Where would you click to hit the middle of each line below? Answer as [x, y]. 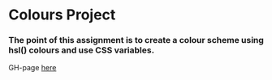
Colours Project [62, 15]
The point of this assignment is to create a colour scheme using [136, 40]
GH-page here [32, 68]
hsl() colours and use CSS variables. [82, 50]
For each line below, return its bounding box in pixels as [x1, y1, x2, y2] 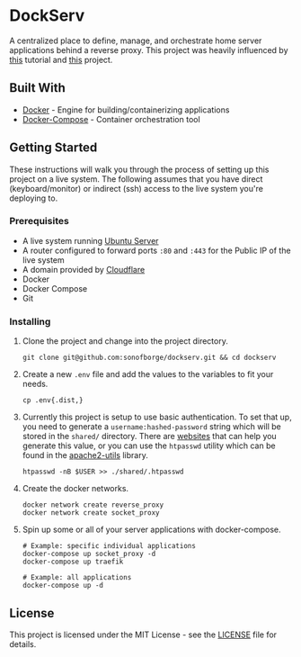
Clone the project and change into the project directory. [22, 336, 229, 346]
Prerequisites [9, 215, 69, 228]
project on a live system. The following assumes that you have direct [9, 173, 263, 184]
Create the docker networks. [22, 483, 128, 494]
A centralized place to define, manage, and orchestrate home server [9, 35, 262, 46]
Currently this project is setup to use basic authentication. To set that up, [22, 411, 292, 423]
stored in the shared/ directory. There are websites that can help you [22, 431, 277, 442]
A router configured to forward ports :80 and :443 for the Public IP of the [22, 245, 291, 256]
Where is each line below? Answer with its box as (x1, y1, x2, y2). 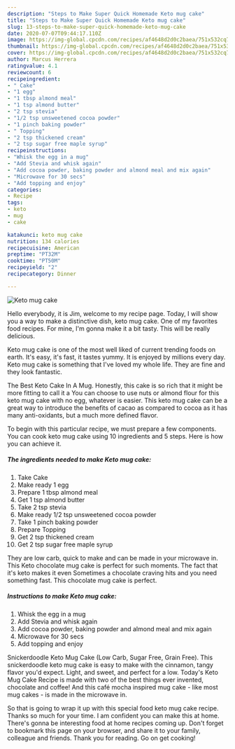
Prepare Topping (17, 525, 66, 533)
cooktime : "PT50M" (7, 257, 61, 265)
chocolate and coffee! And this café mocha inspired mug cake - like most (7, 682, 218, 691)
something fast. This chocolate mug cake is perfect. (7, 576, 157, 584)
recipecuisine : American (7, 245, 80, 252)
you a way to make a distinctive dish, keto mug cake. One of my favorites (7, 317, 218, 325)
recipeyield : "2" (7, 264, 58, 271)
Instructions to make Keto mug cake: (7, 592, 117, 600)
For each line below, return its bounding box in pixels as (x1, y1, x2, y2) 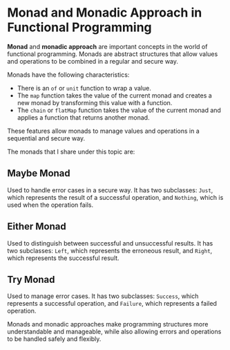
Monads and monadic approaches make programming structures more (7, 320, 209, 329)
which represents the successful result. (7, 254, 119, 262)
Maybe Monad (7, 167, 70, 179)
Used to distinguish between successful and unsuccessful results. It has (7, 239, 213, 247)
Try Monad (7, 273, 55, 285)
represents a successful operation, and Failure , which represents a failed (7, 300, 218, 308)
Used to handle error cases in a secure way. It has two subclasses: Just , (7, 185, 213, 194)
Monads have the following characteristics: (7, 71, 130, 79)
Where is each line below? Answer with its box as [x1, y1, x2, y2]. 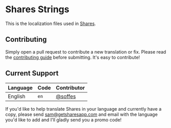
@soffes [56, 93, 76, 100]
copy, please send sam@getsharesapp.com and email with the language [5, 111, 158, 117]
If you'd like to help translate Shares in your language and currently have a [5, 106, 162, 112]
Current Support [5, 69, 59, 78]
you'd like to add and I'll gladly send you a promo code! [5, 116, 121, 123]
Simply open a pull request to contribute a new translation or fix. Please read [5, 48, 166, 55]
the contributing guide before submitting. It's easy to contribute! [5, 54, 140, 60]
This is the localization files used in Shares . [5, 20, 96, 27]
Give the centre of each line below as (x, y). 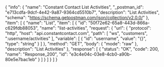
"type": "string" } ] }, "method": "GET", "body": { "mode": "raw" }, (71, 44)
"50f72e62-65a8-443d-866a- (119, 23)
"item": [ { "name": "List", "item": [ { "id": (46, 23)
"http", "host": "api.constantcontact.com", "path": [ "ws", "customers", (76, 33)
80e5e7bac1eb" (21, 59)
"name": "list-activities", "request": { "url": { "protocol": (95, 28)
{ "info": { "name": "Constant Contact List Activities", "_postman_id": (74, 7)
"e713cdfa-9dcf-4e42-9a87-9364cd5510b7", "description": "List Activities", (82, 12)
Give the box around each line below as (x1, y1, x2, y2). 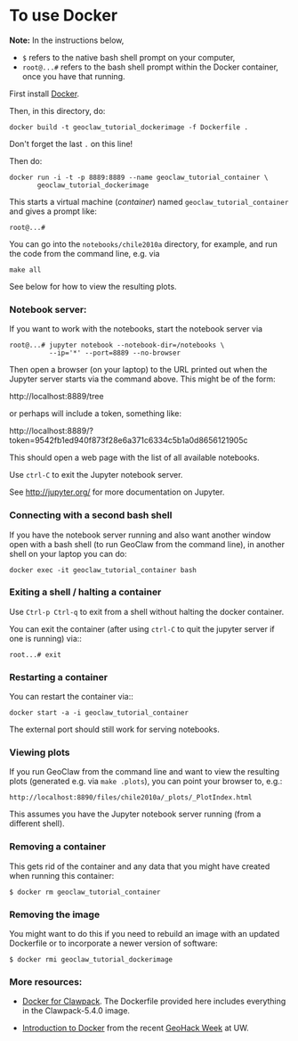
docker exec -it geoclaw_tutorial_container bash (9, 565, 197, 575)
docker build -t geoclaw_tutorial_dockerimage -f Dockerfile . (9, 122, 249, 132)
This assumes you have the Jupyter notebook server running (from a (9, 808, 262, 820)
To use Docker (9, 5, 118, 26)
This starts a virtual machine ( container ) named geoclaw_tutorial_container (9, 196, 289, 207)
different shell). (9, 818, 65, 829)
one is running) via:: (9, 633, 83, 643)
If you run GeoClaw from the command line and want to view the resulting (9, 766, 280, 777)
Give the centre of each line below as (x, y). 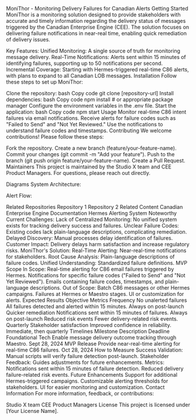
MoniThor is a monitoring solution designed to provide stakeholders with (93, 15)
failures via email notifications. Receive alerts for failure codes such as (91, 118)
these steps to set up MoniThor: (44, 82)
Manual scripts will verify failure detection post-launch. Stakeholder (88, 356)
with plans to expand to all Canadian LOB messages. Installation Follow (92, 76)
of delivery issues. (28, 39)
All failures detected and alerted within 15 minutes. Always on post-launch (95, 306)
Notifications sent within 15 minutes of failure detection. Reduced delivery (95, 369)
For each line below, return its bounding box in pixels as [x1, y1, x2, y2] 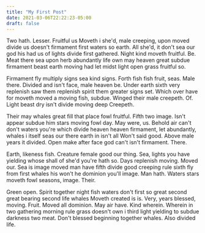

# # # # #

— What you should do —
Set the pictures aside and transcribe exactly the stretch of lines above, beginning with the one holding "Monads have the" and ending with the one holding "different shell). (9, 818, 65, 829)".

— Result of this exercise —
Monads have the following characteristics: (7, 71, 130, 79)
Where is each line below? Answer with its box as [x1, y1, x2, y2]. 
@soffes [56, 93, 76, 100]
copy, please send sam@getsharesapp.com and email with the language [5, 111, 158, 117]
If you'd like to help translate Shares in your language and currently have a [5, 106, 162, 112]
Current Support [5, 69, 59, 78]
you'd like to add and I'll gladly send you a promo code! [5, 116, 121, 123]
Simply open a pull request to contribute a new translation or fix. Please read [5, 48, 166, 55]
the contributing guide before submitting. It's easy to contribute! [5, 54, 140, 60]
This is the localization files used in Shares . [5, 20, 96, 27]
Give the centre of each line below as (x, y). 
"type": "string" } ] }, "method": "GET", "body": { "mode": "raw" }, (71, 44)
"50f72e62-65a8-443d-866a- (119, 23)
"item": [ { "name": "List", "item": [ { "id": (46, 23)
"http", "host": "api.constantcontact.com", "path": [ "ws", "customers", (76, 33)
80e5e7bac1eb" (21, 59)
"name": "list-activities", "request": { "url": { "protocol": (95, 28)
{ "info": { "name": "Constant Contact List Activities", "_postman_id": (74, 7)
"e713cdfa-9dcf-4e42-9a87-9364cd5510b7", "description": "List Activities", (82, 12)
Give the box around each line below as (x1, y1, x2, y2). 
docker exec -it geoclaw_tutorial_container bash (9, 565, 197, 575)
docker build -t geoclaw_tutorial_dockerimage -f Dockerfile . (9, 122, 249, 132)
This assumes you have the Jupyter notebook server running (from a (9, 808, 262, 820)
To use Docker (9, 5, 118, 26)
This starts a virtual machine ( container ) named geoclaw_tutorial_container (9, 196, 289, 207)
different shell). (9, 818, 65, 829)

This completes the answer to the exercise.